Index: config/i386/sse.md
===================================================================
RCS file: /cvs/gcc/gcc/gcc/config/i386/sse.md,v
retrieving revision 1.20
diff -u -p -r1.20 sse.md
--- config/i386/sse.md	28 Jun 2005 09:00:42 -0000	1.20
+++ config/i386/sse.md	29 Jun 2005 17:18:44 -0000
@@ -30,6 +30,7 @@
 ;; Mix-n-match
 (define_mode_macro SSEMODE12 [V16QI V8HI])
 (define_mode_macro SSEMODE24 [V8HI V4SI])
+(define_mode_macro SSEMODE14 [V16QI V4SI])
 (define_mode_macro SSEMODE124 [V16QI V8HI V4SI])
 (define_mode_macro SSEMODE248 [V8HI V4SI V2DI])
 
@@ -2741,26 +2742,6 @@
   operands[1] = gen_lowpart (TImode, operands[1]);
 })
 
-(define_expand "smaxv16qi3"
-  [(set (match_operand:V16QI 0 "register_operand" "")
-	(smax:V16QI (match_operand:V16QI 1 "register_operand" "")
-		    (match_operand:V16QI 2 "register_operand" "")))]
-  "TARGET_SSE2"
-{
-  rtx xops[6];
-  bool ok;
-
-  xops[0] = operands[0];
-  xops[1] = operands[1];
-  xops[2] = operands[2];
-  xops[3] = gen_rtx_GT (VOIDmode, operands[1], operands[2]);
-  xops[4] = operands[1];
-  xops[5] = operands[2];
-  ok = ix86_expand_int_vcond (xops, false);
-  gcc_assert (ok);
-  DONE;
-})
-
 (define_expand "umaxv16qi3"
   [(set (match_operand:V16QI 0 "register_operand" "")
 	(umax:V16QI (match_operand:V16QI 1 "nonimmediate_operand" "")
@@ -2794,33 +2775,42 @@
    (set_attr "mode" "TI")])
 
 (define_expand "umaxv8hi3"
-  [(set (match_operand:V8HI 0 "register_operand" "")

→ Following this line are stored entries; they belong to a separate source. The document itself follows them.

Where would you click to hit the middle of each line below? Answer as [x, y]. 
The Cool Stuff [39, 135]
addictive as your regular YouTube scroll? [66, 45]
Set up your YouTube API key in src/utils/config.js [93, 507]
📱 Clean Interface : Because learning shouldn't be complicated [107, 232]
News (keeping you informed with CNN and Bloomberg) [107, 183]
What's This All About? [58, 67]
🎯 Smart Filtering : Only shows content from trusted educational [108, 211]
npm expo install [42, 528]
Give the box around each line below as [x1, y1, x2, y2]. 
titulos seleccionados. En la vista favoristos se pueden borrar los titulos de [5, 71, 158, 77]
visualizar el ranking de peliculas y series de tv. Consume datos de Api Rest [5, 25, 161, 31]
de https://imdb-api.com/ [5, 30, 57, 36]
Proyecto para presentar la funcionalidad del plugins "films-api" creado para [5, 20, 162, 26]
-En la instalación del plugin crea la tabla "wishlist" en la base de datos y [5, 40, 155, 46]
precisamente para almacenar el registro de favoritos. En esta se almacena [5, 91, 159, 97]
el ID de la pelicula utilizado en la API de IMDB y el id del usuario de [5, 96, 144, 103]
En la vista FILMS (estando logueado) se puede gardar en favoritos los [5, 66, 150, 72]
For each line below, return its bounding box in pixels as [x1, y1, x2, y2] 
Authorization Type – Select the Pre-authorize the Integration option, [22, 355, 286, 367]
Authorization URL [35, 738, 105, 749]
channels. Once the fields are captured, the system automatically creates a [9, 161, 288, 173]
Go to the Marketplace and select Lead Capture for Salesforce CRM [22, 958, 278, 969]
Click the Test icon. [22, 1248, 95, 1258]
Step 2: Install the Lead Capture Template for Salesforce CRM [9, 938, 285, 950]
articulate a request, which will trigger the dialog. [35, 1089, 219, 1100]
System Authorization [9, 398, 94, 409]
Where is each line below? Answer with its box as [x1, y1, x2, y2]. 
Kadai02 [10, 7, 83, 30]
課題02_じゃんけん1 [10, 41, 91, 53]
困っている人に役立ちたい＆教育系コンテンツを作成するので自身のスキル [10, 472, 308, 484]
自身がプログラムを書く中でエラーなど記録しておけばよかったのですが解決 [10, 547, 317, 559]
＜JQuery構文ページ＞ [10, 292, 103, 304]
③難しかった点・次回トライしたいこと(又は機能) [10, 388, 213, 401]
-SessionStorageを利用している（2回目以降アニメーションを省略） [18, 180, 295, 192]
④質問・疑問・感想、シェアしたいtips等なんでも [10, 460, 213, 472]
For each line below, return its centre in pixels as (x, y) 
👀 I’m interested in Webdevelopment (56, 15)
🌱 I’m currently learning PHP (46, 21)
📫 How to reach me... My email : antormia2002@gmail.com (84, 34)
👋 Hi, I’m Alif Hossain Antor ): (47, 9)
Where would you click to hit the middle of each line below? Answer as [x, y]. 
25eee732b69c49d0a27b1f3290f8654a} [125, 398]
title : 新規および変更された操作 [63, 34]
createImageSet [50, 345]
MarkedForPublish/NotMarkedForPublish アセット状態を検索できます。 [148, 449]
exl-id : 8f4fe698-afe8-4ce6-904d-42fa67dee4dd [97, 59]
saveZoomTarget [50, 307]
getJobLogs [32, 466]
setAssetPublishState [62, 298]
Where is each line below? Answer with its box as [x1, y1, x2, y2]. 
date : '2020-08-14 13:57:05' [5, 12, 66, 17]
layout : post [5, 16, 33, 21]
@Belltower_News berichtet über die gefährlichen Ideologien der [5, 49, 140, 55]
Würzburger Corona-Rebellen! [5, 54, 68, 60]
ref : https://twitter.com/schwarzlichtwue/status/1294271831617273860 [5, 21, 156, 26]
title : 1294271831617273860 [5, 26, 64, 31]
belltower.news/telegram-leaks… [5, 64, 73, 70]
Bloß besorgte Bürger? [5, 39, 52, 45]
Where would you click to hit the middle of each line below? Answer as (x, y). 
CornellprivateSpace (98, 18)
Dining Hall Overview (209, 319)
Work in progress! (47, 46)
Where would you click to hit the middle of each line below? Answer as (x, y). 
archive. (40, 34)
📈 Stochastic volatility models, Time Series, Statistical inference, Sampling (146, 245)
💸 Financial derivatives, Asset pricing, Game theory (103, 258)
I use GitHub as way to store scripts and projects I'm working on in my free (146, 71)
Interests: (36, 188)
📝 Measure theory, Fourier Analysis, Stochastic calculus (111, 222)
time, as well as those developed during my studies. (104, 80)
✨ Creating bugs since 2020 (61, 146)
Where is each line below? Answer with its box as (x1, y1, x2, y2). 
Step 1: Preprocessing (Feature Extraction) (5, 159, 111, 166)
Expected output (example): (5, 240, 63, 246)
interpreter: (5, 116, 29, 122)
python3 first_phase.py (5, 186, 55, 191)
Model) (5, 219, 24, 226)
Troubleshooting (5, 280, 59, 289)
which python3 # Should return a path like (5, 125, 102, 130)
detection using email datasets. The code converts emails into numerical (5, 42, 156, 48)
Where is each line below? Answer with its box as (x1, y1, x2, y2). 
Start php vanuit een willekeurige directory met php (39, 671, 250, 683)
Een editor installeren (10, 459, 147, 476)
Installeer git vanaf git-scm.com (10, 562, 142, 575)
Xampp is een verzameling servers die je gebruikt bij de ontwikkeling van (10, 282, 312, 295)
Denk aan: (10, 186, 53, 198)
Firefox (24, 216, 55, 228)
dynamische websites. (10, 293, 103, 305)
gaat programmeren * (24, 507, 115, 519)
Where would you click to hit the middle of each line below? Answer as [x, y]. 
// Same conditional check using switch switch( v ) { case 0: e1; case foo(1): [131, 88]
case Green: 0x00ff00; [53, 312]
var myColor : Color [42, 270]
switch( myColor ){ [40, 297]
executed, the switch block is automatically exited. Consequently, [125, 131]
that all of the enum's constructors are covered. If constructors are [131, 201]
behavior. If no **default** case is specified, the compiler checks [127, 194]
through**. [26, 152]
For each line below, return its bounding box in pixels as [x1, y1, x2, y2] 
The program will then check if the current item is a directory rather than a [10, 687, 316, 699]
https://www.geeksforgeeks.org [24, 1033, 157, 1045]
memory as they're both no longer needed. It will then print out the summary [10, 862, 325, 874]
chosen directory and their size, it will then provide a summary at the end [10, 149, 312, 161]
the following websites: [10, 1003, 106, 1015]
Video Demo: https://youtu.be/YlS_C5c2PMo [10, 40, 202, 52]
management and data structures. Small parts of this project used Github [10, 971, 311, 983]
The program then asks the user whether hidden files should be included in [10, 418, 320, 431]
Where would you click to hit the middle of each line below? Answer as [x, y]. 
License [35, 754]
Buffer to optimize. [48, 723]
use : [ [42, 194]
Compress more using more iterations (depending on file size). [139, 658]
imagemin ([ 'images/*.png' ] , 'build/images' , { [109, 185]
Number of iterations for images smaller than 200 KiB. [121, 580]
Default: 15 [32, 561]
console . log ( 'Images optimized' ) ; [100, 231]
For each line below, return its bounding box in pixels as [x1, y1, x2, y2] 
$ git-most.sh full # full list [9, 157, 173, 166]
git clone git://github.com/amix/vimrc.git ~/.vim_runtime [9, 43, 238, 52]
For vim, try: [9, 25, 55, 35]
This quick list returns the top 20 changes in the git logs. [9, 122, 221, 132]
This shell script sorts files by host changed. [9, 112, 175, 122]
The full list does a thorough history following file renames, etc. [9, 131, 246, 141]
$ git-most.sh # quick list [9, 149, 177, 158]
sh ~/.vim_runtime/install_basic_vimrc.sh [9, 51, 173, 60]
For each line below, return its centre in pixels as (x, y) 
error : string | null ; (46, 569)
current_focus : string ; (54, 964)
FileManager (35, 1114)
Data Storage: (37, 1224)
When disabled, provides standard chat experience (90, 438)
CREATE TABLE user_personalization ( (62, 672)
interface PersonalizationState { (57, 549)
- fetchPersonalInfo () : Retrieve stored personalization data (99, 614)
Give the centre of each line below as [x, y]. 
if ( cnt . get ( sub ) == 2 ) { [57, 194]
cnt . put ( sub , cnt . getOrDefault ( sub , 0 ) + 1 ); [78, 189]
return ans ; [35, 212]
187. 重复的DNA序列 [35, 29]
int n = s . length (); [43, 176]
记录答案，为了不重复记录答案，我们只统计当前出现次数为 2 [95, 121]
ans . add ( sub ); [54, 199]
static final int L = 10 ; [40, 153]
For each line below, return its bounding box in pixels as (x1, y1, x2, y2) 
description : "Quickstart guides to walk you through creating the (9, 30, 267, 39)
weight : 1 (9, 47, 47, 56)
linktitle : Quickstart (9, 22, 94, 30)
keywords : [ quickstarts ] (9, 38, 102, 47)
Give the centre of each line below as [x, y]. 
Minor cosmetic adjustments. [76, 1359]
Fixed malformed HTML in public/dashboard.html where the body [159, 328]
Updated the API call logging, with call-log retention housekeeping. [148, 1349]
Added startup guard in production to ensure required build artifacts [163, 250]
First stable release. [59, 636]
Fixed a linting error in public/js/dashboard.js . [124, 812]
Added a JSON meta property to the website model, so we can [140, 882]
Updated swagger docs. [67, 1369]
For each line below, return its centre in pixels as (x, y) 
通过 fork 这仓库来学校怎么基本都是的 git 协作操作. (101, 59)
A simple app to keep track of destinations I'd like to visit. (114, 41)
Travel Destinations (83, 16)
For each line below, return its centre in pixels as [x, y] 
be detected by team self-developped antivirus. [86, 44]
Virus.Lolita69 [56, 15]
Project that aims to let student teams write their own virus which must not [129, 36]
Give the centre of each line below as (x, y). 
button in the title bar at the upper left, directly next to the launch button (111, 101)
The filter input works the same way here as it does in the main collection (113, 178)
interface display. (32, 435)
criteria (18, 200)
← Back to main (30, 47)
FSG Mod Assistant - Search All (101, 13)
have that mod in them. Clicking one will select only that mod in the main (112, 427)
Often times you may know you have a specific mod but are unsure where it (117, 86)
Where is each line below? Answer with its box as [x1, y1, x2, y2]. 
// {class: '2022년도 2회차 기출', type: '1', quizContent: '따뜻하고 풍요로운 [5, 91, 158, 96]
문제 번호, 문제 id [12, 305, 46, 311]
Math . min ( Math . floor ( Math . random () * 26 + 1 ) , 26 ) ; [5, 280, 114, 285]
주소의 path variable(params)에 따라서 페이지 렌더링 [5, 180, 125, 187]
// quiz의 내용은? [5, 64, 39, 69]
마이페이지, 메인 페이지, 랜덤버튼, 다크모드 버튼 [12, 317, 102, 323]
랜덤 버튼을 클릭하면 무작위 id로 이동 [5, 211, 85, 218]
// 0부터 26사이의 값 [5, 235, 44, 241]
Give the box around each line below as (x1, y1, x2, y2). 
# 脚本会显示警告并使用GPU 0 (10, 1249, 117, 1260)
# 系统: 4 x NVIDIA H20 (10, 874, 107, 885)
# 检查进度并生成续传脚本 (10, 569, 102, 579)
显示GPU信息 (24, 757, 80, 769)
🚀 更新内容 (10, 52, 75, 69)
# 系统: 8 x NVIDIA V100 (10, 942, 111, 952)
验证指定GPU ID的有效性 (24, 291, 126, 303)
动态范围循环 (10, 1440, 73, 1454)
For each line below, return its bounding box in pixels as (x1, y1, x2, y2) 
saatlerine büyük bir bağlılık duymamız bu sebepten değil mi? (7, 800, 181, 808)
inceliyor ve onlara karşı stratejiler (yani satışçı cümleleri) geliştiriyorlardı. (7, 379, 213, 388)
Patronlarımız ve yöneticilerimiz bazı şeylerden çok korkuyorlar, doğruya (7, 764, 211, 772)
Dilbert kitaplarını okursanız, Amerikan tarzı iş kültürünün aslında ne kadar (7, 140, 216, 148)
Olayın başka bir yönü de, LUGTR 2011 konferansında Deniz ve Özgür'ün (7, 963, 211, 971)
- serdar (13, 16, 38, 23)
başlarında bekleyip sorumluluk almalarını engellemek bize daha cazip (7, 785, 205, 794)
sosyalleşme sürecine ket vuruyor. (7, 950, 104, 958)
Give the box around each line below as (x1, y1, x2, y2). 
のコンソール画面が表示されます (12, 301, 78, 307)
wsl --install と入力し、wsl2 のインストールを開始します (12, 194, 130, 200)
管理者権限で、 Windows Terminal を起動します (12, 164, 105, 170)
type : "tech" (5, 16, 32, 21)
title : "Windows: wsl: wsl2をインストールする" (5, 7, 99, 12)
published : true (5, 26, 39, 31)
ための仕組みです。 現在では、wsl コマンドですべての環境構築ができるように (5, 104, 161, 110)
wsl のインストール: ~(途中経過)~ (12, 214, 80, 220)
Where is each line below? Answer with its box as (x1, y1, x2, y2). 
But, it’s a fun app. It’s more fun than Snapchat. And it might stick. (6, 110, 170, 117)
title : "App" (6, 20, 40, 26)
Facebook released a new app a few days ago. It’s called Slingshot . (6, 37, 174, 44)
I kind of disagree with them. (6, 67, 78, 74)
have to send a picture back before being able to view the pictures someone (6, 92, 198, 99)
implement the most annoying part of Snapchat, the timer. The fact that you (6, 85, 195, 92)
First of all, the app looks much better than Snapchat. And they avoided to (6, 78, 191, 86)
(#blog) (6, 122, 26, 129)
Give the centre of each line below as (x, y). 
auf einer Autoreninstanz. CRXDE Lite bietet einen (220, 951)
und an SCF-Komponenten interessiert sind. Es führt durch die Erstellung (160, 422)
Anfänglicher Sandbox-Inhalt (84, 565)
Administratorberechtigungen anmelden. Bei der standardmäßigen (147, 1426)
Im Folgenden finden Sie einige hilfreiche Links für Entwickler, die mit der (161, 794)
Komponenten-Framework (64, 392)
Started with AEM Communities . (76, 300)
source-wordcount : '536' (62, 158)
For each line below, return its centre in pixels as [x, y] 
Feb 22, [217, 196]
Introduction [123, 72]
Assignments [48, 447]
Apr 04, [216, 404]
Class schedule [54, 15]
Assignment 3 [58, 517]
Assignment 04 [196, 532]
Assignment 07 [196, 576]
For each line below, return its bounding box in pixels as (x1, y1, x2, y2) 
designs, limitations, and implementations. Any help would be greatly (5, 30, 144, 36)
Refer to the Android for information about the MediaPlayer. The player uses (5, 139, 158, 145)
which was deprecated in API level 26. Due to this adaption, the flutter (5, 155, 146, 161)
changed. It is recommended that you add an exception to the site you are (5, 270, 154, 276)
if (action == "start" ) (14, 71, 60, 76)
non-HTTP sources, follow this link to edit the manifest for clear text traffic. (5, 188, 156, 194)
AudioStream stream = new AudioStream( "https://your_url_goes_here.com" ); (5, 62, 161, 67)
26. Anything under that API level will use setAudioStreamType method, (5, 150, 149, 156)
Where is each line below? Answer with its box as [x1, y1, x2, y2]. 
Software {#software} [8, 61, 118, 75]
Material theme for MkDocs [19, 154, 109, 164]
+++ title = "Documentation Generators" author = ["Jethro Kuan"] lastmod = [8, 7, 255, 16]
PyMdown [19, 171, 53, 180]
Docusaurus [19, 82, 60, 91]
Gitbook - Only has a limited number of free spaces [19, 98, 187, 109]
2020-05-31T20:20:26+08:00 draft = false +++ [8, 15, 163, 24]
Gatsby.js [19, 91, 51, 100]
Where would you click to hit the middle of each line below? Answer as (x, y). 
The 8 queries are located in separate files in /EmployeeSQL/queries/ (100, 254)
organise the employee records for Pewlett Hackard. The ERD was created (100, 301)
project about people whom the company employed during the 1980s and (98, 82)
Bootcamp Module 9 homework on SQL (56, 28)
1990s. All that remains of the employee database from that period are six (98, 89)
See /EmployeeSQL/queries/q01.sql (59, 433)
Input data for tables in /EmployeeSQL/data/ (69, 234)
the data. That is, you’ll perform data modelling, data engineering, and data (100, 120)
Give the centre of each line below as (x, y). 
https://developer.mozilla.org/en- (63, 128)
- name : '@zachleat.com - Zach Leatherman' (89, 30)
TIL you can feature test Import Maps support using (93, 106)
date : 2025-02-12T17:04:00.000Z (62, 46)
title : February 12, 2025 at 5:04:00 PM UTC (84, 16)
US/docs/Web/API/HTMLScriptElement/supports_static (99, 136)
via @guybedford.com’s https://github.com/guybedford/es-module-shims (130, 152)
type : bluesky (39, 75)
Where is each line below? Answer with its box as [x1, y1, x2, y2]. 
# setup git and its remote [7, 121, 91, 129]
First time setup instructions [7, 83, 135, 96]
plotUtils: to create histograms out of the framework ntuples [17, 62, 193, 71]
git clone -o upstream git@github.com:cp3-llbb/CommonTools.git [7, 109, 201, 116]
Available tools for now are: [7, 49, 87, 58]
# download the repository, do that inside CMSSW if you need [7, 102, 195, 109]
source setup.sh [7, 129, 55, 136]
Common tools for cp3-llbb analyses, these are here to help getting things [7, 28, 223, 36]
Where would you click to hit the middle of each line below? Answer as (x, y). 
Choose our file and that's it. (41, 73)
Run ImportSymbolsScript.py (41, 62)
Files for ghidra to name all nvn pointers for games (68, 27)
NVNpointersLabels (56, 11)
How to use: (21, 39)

-	(umax:V8HI (match_operand:V8HI 1 "register_operand" "")
-		   (match_operand:V8HI 2 "register_operand" "")))]
+  [(set (match_operand:V8HI 0 "register_operand" "=x")
+	(us_minus:V8HI (match_operand:V8HI 1 "register_operand" "0")
+		       (match_operand:V8HI 2 "nonimmediate_operand" "xm")))
+   (set (match_dup 3)
+	(plus:V8HI (match_dup 0) (match_dup 2)))]
   "TARGET_SSE2"
 {
-  rtx xops[6], t1, t2;
-  bool ok;
+  operands[3] = operands[0];
+  if (rtx_equal_p (operands[0], operands[2]))
+    operands[0] = gen_reg_rtx (V8HImode);
+})
 
-  t1 = gen_reg_rtx (V8HImode);
-  emit_insn (gen_sse2_ussubv8hi3 (t1, operands[2], operands[1]));
-  t2 = force_reg (V8HImode, CONST0_RTX (V8HImode));
+(define_expand "smax<mode>3"
+  [(set (match_operand:SSEMODE14 0 "register_operand" "")
+	(smax:SSEMODE14 (match_operand:SSEMODE14 1 "register_operand" "")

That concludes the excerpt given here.